The Taliban spokesman who explained Malala’s shooting said, “She has become a symbol of Western culture in the area; she was openly propagating it.”  In itself the statement is absurd, and the act that it was supposed to justify is heinous.  Yet it’s crucial to try to penetrate the wider mindset of which this statement is just one manifestation.  That mindset is preoccupied with the preservation of a multi-featured and complex way of life – a culture – that its inhabitants sense is threatened by another multi-featured and complex way of life – a different culture that is broadly categorized as “the West.”

No one likes to affirm Samuel Huntington’s Clash of Civilizations thesis.  Superficially the phrase just seems too grave and hopeless to many.  At a more sophisticated level, the multiplication of integral communities within all nation-states and certainly within any regional sector of the world militates against the conceptual viability of anything so overarching as a “civilization,” let alone a “clash of civilizations.”  Certainly, however, there is a clash of something.  A clash of ideologies?  A clash of marginal groups?  Whatever it is, it is significant.

And it’s the new normal of the 21st century.

So: incomprehensible?  Well, we must get about the business of trying to comprehend if we are to be catalysts of dialogue, transformation and reconciliation.



  1. Experience teaches me that there is always an understandable human need behind every inexplicable action, such as the attempted assassination of Malala. I’m willing to seek what is understandable in such an action. But how to engage the humanity of those who see their cause as all or nothing — all of our culture must survive without the least influence of any other way of life, or else “we” die — that’s the big question. I guess I see what you are doing, Titus, is engaging the humanity of those who are not yet in the all or nothing frame of mind, who can envision “us” surviving even if there are some changes – such as education of girls and women.
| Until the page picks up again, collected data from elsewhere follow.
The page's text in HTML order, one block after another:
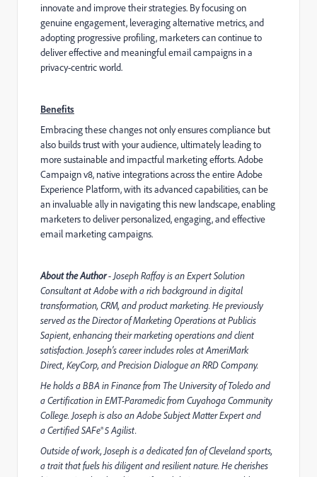
innovate and improve their strategies. By focusing on
genuine engagement, leveraging alternative metrics, and
adopting progressive profiling, marketers can continue to
deliver effective and meaningful email campaigns in a
privacy-centric world.
Benefits
Embracing these changes not only ensures compliance but
also builds trust with your audience, ultimately leading to
more sustainable and impactful marketing efforts. Adobe
Campaign v8, native integrations across the entire Adobe
Experience Platform, with its advanced capabilities, can be
an invaluable ally in navigating this new landscape, enabling
marketers to deliver personalized, engaging, and effective
email marketing campaigns.
About the Author- Joseph Raffay is an Expert Solution
Consultant at Adobe with a rich background in digital
transformation, CRM, and product marketing. He previously
served as the Director of Marketing Operations at Publicis
Sapient, enhancing their marketing operations and client
satisfaction. Joseph’s career includes roles at AmeriMark
Direct, KeyCorp, and Precision Dialogue an RRD Company.
He holds a BBA in Finance from The University of Toledo and
a Certification in EMT-Paramedic from Cuyahoga Community
College. Joseph is also an Adobe Subject Matter Expert and
a Certified SAFe® 5 Agilist.
Outside of work, Joseph is a dedicated fan of Cleveland sports,
a trait that fuels his diligent and resilient nature. He cherishes
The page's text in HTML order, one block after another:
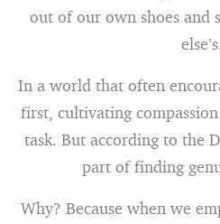
out of our own shoes and
In a world that often
first, cultivating
task. But according to the
part of finding
Why? Because when we
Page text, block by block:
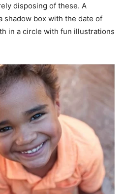
disposing of these. A
shadow box with the date of
in a circle with fun illustrations
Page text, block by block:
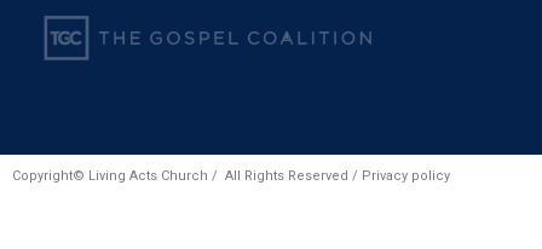
Copyright© Living Acts Church / All Rights Reserved / Privacy policy
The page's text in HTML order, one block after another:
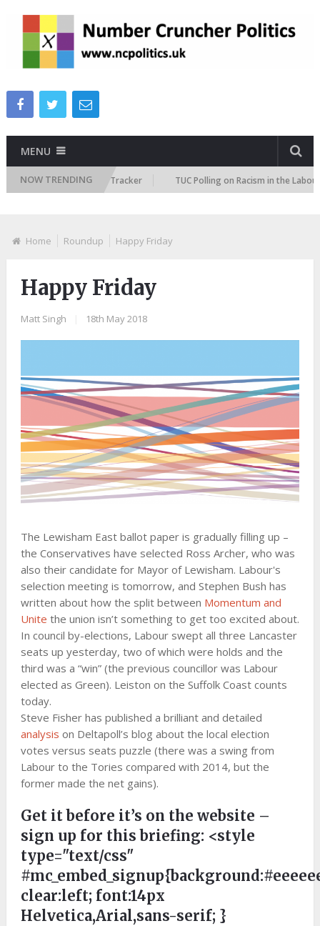
MENU
NOW TRENDING
Attitudes Tracker TUC Polling on Racism in the Labour
Home Roundup Happy Friday
Happy Friday
Matt Singh 18th May 2018
The Lewisham East ballot paper is gradually filling up –
the Conservatives have selected Ross Archer, who was
also their candidate for Mayor of Lewisham. Labour's
selection meeting is tomorrow, and Stephen Bush has
written about how the split between Momentum and
Unite the union isn’t something to get too excited about.
In council by-elections, Labour swept all three Lancaster
seats up yesterday, two of which were holds and the
third was a “win” (the previous councillor was Labour
elected as Green). Leiston on the Suffolk Coast counts
today.
Steve Fisher has published a brilliant and detailed
analysis on Deltapoll’s blog about the local election
votes versus seats puzzle (there was a swing from
Labour to the Tories compared with 2014, but the
former made the net gains).
Get it before it’s on the website –
sign up for this briefing: <style
type="text/css"
clear:left; font:14px
Helvetica,Arial,sans-serif; }

I’d like to be a part of that, somehow.

    • Thanks for this comment, Kate. You’re quite right that the notion that any culture presently exists in some pure form without any outside influence is completely illusory and typically the product of either romanticism or chauvinism rather than serious reflection. Pakistan itself is constituted of numerous ethnicities and languages, the four provincial identities – Punjab, Sindh, Balochistan and Khyber Pakhtunkhwa – being just the beginning, for there are many smaller ethnicities and language groups both within the provinces and along the border in the Federally Administered Tribal Areas. So the country is already a mixing pot of the first order, with much from the West relished in the urban areas and among the educated. For a variety of cultural, religious and political reasons – about which I’m sure you’ve read a good deal just in following the news – there is among some a radical anti-Western reaction that bears resemblance to similar reactions in various parts of the Middle East.
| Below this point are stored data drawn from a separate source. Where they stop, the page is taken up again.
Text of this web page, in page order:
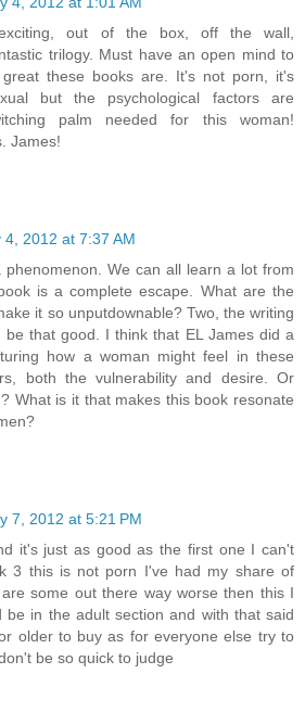
out of the box, off the wall,
trilogy. Must have an open mind to
great these books are. It's not porn, it's
but the psychological factors are
palm needed for this woman!
James!
4, 2012 at 7:37 AM
We can all learn a lot from
is a complete escape. What are the
it so unputdownable? Two, the writing
that good. I think that EL James did a
how a woman might feel in these
both the vulnerability and desire. Or
What is it that makes this book resonate
7, 2012 at 5:21 PM
it's just as good as the first one I can't
3 this is not porn I've had my share of
some out there way worse then this I
be in the adult section and with that said
older to buy as for everyone else try to
be so quick to judge
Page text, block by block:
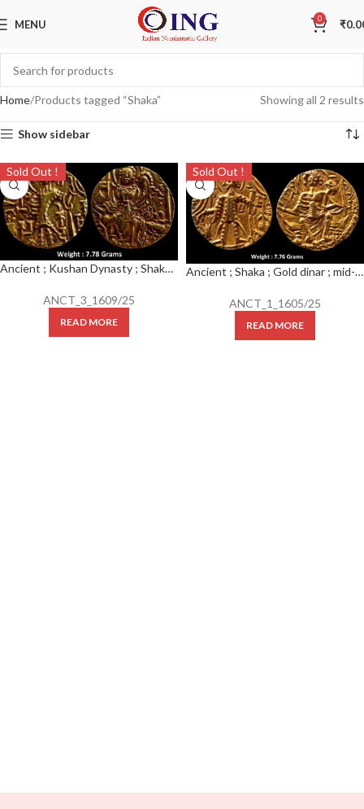
MENU 0 ₹
Home Products tagged “Shaka” Showing all 2 results
Show sidebar
Sold Out !
Ancient ; Kushan Dynasty ; Shaka I (325-345 AD) ; Gold Dinar
ANCT_3_1609/25
READ MORE
Sold Out !
Ancient ; Shaka ; Gold dinar ; mid-4th century CE ; Weight: 7.76 Grams ; Diam: 20-21 mm
ANCT_1_1605/25
READ MORE
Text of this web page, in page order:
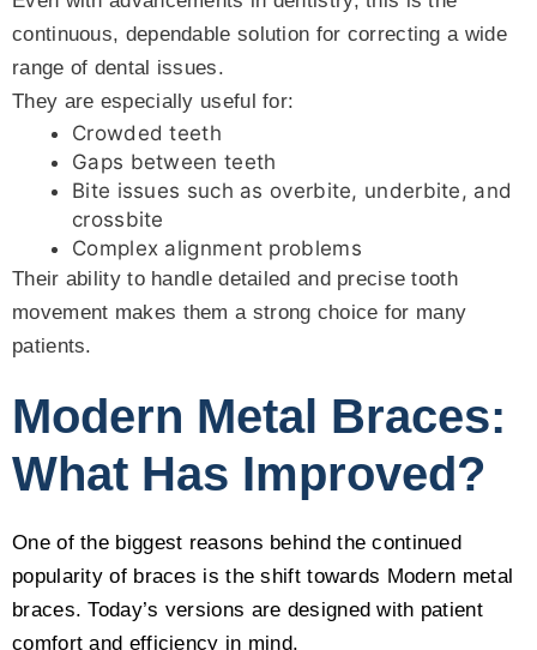
continuous, dependable solution for correcting a wide
range of dental issues.
They are especially useful for:
Crowded teeth
Gaps between teeth
Bite issues such as overbite, underbite, and
crossbite
Complex alignment problems
Their ability to handle detailed and precise tooth
movement makes them a strong choice for many
patients.
Modern Metal Braces:
What Has Improved?
One of the biggest reasons behind the continued
popularity of braces is the shift towards Modern metal
braces. Today’s versions are designed with patient
comfort and efficiency in mind.

      As for being a part of the education of girls and women, Edwardes provides a perfect venue for helping with that. One major way would be catalyzing funding for financial aid for women students from poor families, where the pressure is often to prioritize the male children when it comes to education. Let’s be in further correspondence if that would be of interest to you and your community.

      Blessings, Titus

  2. Well put. Based on spending much time in the Middle East over the last years I see the region growing less tolerant and less free and more religious.

  3. […] The Inevitable Trajectory Assumption and the challenges of the 21st century. […]

  4. There is a simpler explanation that does not require judgments about cultural differences or complicated epistemological hypotheses. Look at the story of Job. It reminds us that Satan wanders around the world at will, with the result that chaos and evil is a potential destructive force confronting every ethical system. In this instance, the Taliban epitomize evildoers for they seek to destroy a young girl who seeking wisdom (that is not of their own making).. Their anti-western cultural arguments are mere rationalizations of their desire for power. That is what makes their action so shocking to so many, regardless of their cultural values or traditions.